TASK DIRECTIONS
Filter the listing below, copying every line in which the word "that" appears.

RECORDED INFORMATION
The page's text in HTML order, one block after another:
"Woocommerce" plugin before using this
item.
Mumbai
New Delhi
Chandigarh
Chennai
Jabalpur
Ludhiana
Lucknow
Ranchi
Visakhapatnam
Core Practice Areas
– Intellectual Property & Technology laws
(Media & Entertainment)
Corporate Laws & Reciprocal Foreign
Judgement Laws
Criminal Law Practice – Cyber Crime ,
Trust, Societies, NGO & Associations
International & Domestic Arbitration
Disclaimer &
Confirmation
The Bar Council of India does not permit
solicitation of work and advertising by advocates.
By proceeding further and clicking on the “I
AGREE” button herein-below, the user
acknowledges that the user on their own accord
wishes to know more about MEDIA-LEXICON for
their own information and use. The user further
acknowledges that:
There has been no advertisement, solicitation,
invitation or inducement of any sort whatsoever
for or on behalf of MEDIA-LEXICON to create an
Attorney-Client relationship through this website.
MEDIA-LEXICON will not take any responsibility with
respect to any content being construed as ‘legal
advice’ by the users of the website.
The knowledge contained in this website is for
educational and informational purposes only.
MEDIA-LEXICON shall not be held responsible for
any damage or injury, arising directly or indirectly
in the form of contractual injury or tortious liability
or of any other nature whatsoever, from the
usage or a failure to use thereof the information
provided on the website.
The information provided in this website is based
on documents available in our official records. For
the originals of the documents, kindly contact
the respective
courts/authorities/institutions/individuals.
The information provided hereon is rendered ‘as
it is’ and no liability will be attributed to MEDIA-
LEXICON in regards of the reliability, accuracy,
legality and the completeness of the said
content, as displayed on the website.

ANSWER FOR THIS EXERCISE
acknowledges that the user on their own accord
acknowledges that:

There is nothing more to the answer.